During native_smp_prepare_cpus(), invoke an SEV-SNP function that, if
SEV-SNP is active, will set/override apic->wakeup_secondary_cpu. This
will allow the SEV-SNP AP Creation NAE event method to be used to boot
the APs. As a result of installing the override when SEV-SNP is active,
this method of starting the APs becomes the required method. The override
function will fail to start the AP if the hypervisor does not have
support for AP creation.
[ bp: Work in forgotten review comments. ]

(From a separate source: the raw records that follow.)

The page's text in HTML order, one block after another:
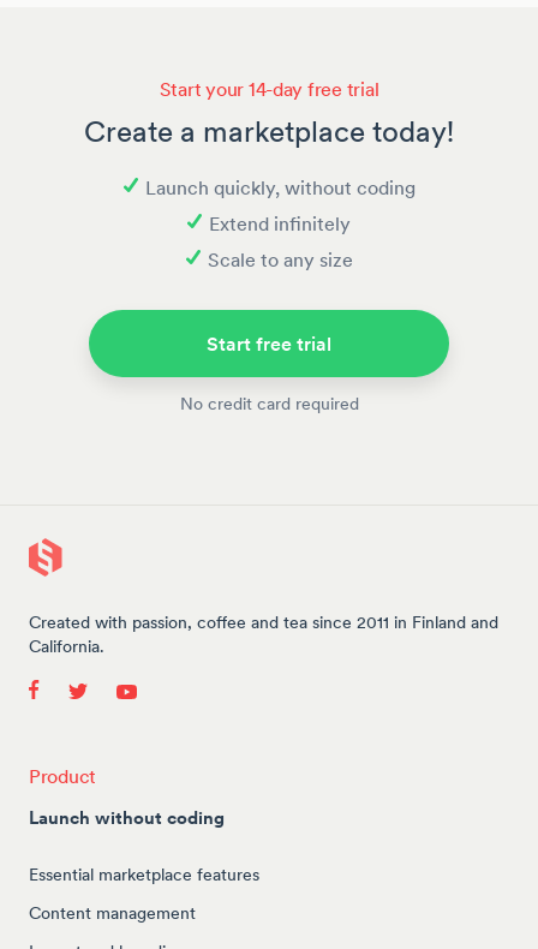
Start your 14-day free trial
Create a marketplace today!
Launch quickly, without coding
Extend infinitely
Scale to any size
Start free trial
No credit card required
Created with passion, coffee and tea since 2011 in Finland and
California.
Product
Launch without coding
Essential marketplace features
Content management
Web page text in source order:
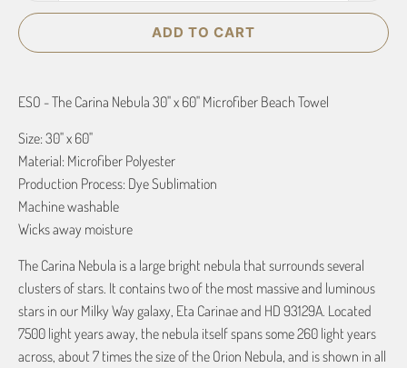
ADD TO CART
ESO - The Carina Nebula 30" x 60" Microfiber Beach Towel
Size: 30" x 60"
Material: Microfiber Polyester
Production Process: Dye Sublimation
Machine washable
Wicks away moisture
The Carina Nebula is a large bright nebula that surrounds several
clusters of stars. It contains two of the most massive and luminous
stars in our Milky Way galaxy, Eta Carinae and HD 93129A. Located
7500 light years away, the nebula itself spans some 260 light years
across, about 7 times the size of the Orion Nebula, and is shown in all
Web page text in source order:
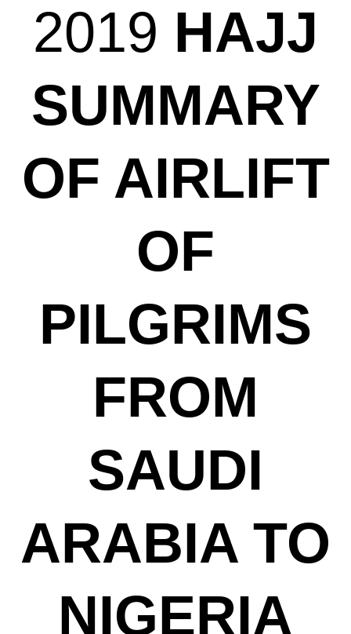
2019 HAJJ
SUMMARY
OF AIRLIFT
OF
PILGRIMS
FROM
SAUDI
ARABIA TO
NIGERIA
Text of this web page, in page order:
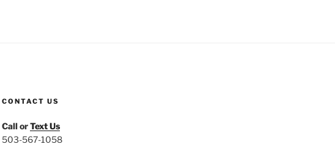
CONTACT US
Call orText Us
503-567-1058

Signed-off-by: Tom Lendacky <thomas.lendacky@....com>
Signed-off-by: Brijesh Singh <brijesh.singh@....com>
Signed-off-by: Borislav Petkov <bp@...e.de>
Link: https://lore.kernel.org/r/20220307213356.2797205-23-brijesh.singh@amd.com
---
arch/x86/include/asm/sev-common.h | 1 +-
arch/x86/include/asm/sev.h | 4 +-
arch/x86/include/uapi/asm/svm.h | 5 +-
arch/x86/kernel/sev.c | 242 +++++++++++++++++++++++++++++-
arch/x86/kernel/smpboot.c | 3 +-
5 files changed, 255 insertions(+)
diff --git a/arch/x86/include/asm/sev-common.h b/arch/x86/include/asm/sev-common.h
index 1aa72b5..e9b6815 100644
--- a/arch/x86/include/asm/sev-common.h
+++ b/arch/x86/include/asm/sev-common.h
@@ -104,6 +104,7 @@ enum psc_op {
(((u64)(v) & GENMASK_ULL(63, 12)) >> 12)
#define GHCB_HV_FT_SNP BIT_ULL(0)
+#define GHCB_HV_FT_SNP_AP_CREATION BIT_ULL(1)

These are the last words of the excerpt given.